Боянова с недоумением посмотрела на говорившего:

– При чем тут Железовский?

– Он контактировал с Шаламовым – это раз, был замешан в инциденте на Меркурии – это два; кстати, я потребую расследования его участия, он интрасенс – это три. Я, как и многие другие, считаю, что интрасенсы – не сверхлюди, как утверждают их ортодоксы, а псинеуры, отклонение от нормы, которое необходимо лечить в срочном порядке.

После этих слов в кабине повисшей над Брянском машины установилась полная тишина. Потом Джума Хан негромко произнес:

– Всегда считал, что самое большое отклонение от нормы – это посредственность. Казимир, Аристарх Железовский был моим… то есть он был и есть мой друг, и говорить о нем в таком тоне по крайней мере невежливо. Я требую…

– Гриф Хан! – обронила Боянова.

Джума замолчал, хрустнув пальцами рук.

– Казимир, вам, я вижу, нравится быть глашатаем Закона, – продолжала комиссар. – Я тоже слуга Закона и все же стараюсь не внушать свою точку зрения, доказывать свою исключительность и власть. Вас это не утомляет?
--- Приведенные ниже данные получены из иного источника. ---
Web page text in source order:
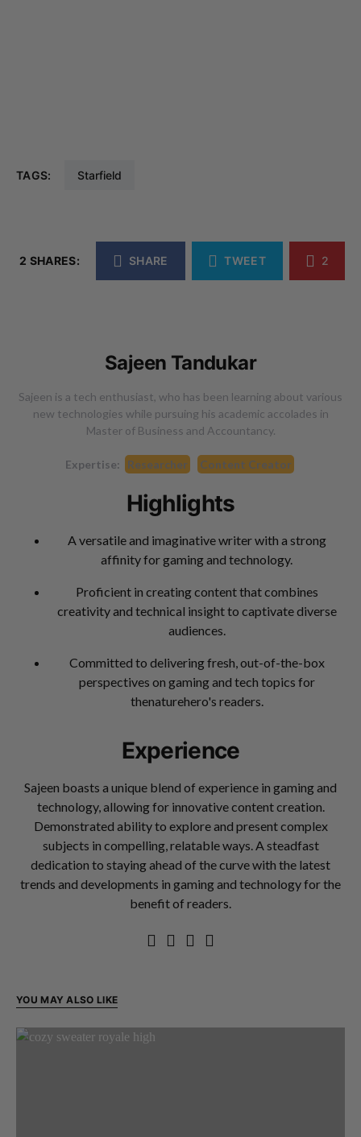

– Власть утомляет тех, у кого ее нет, – засмеялся Ландсберг. – Вы раздражены, Власта, я понимаю и не обижаюсь, но служу я не себе, а исключительно Закону. Я уверен, что и «сын сумерек» Шаламов, и интрасенс Железовский несут угрозу для людей, и буду доказывать это на Совете. Если не трудно, доставьте меня к метро, здесь делать нечего, пусть трудятся специалисты.

Пока преодолевали расстояние до ближайшей станции метро, никто в кабине куттера не проронил ни слова. Лишь когда Ландсберг вышел и с улыбкой махнул всем рукой, Шевчук задумчиво сказал:

– Ландсберг раскрывается совсем с другой стороны, чем я его знаю. Теперь он без колебаний отправил бы на виселицу троих, чтобы спасти четверых.

Боянова подняла бровь, оглядываясь.

– Что это тебя, Алекс, потянуло на такие сравнения?

– Вспомнил недавно прочитанный исторический роман. Что касается Казимира, то я просто хотел сказать, что для него арифметика человеческих отношений становится важнее самих отношений. Недавно я услышал от него фразу: «В конце концов человек живет для размножения». Не знаю, отражает ли эта сентенция его умонастроение, может быть, она была произнесена в шутку, однако мне позиция Ландсберга по многим вопросам перестала нравиться.

– Мне тоже, – кивнула Боянова. – Если он на полном серьезе оспаривает вывод социологов, что общество потребления является обществом с пониженным требованием к личности, которое лишает людей напряжения творчества, то это не может не настораживать… – Власта запнулась, посмотрела на мужчин. Те молча смотрели на комиссара. Власта невесело улыбнулась.